WHAT THE TASK ASKS: With the images set aside, retype every record below character for character.

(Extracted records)

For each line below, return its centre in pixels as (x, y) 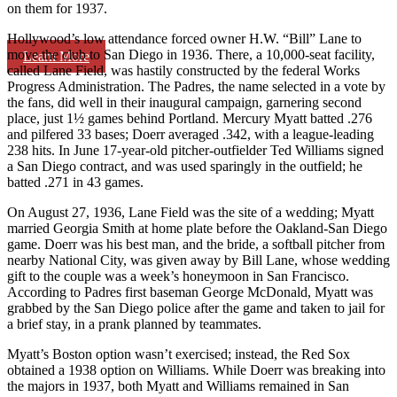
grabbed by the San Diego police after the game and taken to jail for (196, 307)
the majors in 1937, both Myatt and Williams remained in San (178, 385)
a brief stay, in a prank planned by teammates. (134, 323)
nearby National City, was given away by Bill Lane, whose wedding (198, 260)
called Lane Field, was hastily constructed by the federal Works (183, 70)
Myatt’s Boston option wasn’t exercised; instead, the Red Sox (179, 354)
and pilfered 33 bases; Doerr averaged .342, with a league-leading (191, 134)
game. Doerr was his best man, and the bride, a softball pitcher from (196, 244)
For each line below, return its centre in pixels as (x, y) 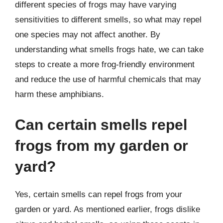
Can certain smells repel (101, 125)
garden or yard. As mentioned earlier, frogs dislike (108, 209)
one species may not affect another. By (88, 34)
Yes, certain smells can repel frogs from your (99, 194)
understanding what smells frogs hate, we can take (109, 49)
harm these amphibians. (59, 94)
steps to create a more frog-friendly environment (105, 64)
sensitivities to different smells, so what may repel (108, 19)
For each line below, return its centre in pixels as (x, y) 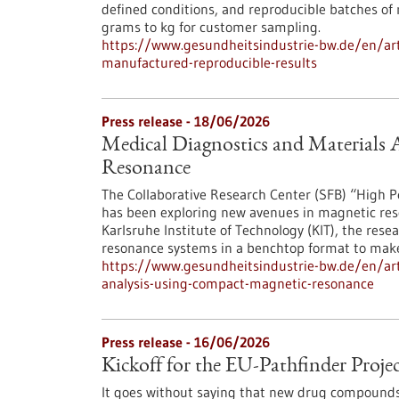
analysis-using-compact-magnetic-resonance (238, 283)
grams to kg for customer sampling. (211, 27)
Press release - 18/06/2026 (186, 121)
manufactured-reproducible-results (209, 62)
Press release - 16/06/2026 (186, 342)
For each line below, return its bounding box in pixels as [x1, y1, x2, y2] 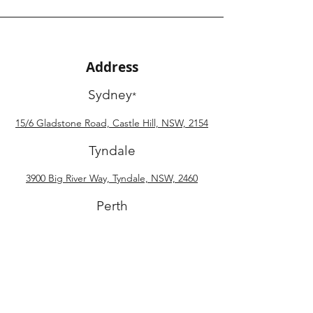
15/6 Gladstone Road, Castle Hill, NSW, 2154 [15, 117, 208, 129]
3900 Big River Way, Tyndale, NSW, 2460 [26, 172, 198, 184]
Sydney [87, 87, 132, 103]
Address [85, 58, 138, 76]
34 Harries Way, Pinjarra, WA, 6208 [38, 227, 186, 240]
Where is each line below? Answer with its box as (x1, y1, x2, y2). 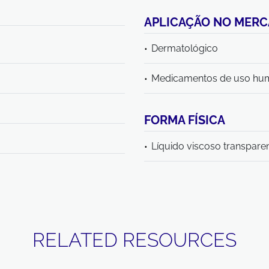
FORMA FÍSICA (144, 113, 225, 127)
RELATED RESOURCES (32, 229, 237, 251)
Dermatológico (151, 43, 218, 54)
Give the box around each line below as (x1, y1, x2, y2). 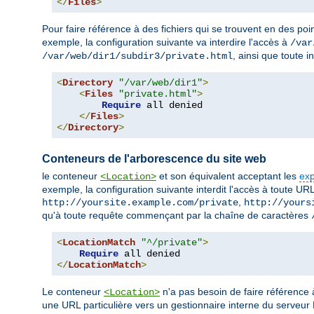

OUTPUT FOR THIS EXERCISE:
For each line below, return its centre in pixels as (x, y) 
grabbed by the San Diego police after the game and taken to jail for (196, 307)
the majors in 1937, both Myatt and Williams remained in San (178, 385)
a brief stay, in a prank planned by teammates. (134, 323)
nearby National City, was given away by Bill Lane, whose wedding (198, 260)
called Lane Field, was hastily constructed by the federal Works (183, 70)
Myatt’s Boston option wasn’t exercised; instead, the Red Sox (179, 354)
and pilfered 33 bases; Doerr averaged .342, with a league-leading (191, 134)
game. Doerr was his best man, and the bride, a softball pitcher from (196, 244)
For each line below, return its centre in pixels as (x, y) 
Can certain smells repel (101, 125)
garden or yard. As mentioned earlier, frogs dislike (108, 209)
one species may not affect another. By (88, 34)
Yes, certain smells can repel frogs from your (99, 194)
understanding what smells frogs hate, we can take (109, 49)
harm these amphibians. (59, 94)
steps to create a more frog-friendly environment (105, 64)
sensitivities to different smells, so what may repel (108, 19)
For each line below, return its centre in pixels as (x, y) 
analysis-using-compact-magnetic-resonance (238, 283)
grams to kg for customer sampling. (211, 27)
Press release - 18/06/2026 (186, 121)
manufactured-reproducible-results (209, 62)
Press release - 16/06/2026 (186, 342)
For each line below, return its bounding box in pixels as [x1, y1, x2, y2] 
15/6 Gladstone Road, Castle Hill, NSW, 2154 [15, 117, 208, 129]
3900 Big River Way, Tyndale, NSW, 2460 [26, 172, 198, 184]
Sydney [87, 87, 132, 103]
Address [85, 58, 138, 76]
34 Harries Way, Pinjarra, WA, 6208 [38, 227, 186, 240]
Where is each line below? Answer with its box as (x1, y1, x2, y2). 
FORMA FÍSICA (144, 113, 225, 127)
RELATED RESOURCES (32, 229, 237, 251)
Dermatológico (151, 43, 218, 54)
Give the box around each line below as (x1, y1, x2, y2). 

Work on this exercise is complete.